→ What needs to be done
Starting at the first line of the records below, transcribe each line exactly, ending with the line that contains "The main advantage".

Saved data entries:

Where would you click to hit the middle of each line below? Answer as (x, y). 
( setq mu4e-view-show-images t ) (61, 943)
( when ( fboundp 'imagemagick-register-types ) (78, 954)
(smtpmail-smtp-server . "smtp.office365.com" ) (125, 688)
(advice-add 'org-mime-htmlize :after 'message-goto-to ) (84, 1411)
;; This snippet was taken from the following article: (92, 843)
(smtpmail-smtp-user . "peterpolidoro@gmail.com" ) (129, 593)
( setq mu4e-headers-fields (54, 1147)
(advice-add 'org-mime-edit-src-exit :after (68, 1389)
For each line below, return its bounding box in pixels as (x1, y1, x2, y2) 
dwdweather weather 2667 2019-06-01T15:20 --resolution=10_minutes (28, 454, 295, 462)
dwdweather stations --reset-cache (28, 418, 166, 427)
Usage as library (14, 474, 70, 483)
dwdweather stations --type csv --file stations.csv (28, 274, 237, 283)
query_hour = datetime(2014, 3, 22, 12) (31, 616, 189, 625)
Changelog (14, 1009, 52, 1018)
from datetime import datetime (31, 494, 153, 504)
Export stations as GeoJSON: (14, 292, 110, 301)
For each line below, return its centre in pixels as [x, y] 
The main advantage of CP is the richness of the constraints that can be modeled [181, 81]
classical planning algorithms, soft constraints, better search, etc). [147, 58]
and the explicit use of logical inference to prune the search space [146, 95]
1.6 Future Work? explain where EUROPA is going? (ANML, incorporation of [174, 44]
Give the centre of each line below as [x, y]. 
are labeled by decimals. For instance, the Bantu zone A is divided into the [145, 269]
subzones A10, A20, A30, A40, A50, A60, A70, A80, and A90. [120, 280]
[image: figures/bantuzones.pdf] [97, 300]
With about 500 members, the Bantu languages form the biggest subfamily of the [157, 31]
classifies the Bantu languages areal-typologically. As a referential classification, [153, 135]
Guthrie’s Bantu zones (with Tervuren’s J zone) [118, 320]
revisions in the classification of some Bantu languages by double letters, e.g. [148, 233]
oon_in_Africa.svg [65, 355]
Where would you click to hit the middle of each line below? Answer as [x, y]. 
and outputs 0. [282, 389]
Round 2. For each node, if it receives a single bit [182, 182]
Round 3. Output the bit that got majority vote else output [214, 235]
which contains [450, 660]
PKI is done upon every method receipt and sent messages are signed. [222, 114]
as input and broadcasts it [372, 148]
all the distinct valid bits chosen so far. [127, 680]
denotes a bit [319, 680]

→ Written solution
Where would you click to hit the middle of each line below? Answer as (x, y). 
( setq mu4e-view-show-images t ) (61, 943)
( when ( fboundp 'imagemagick-register-types ) (78, 954)
(smtpmail-smtp-server . "smtp.office365.com" ) (125, 688)
(advice-add 'org-mime-htmlize :after 'message-goto-to ) (84, 1411)
;; This snippet was taken from the following article: (92, 843)
(smtpmail-smtp-user . "peterpolidoro@gmail.com" ) (129, 593)
( setq mu4e-headers-fields (54, 1147)
(advice-add 'org-mime-edit-src-exit :after (68, 1389)
For each line below, return its bounding box in pixels as (x1, y1, x2, y2) 
dwdweather weather 2667 2019-06-01T15:20 --resolution=10_minutes (28, 454, 295, 462)
dwdweather stations --reset-cache (28, 418, 166, 427)
Usage as library (14, 474, 70, 483)
dwdweather stations --type csv --file stations.csv (28, 274, 237, 283)
query_hour = datetime(2014, 3, 22, 12) (31, 616, 189, 625)
Changelog (14, 1009, 52, 1018)
from datetime import datetime (31, 494, 153, 504)
Export stations as GeoJSON: (14, 292, 110, 301)
For each line below, return its centre in pixels as [x, y] 
The main advantage of CP is the richness of the constraints that can be modeled [181, 81]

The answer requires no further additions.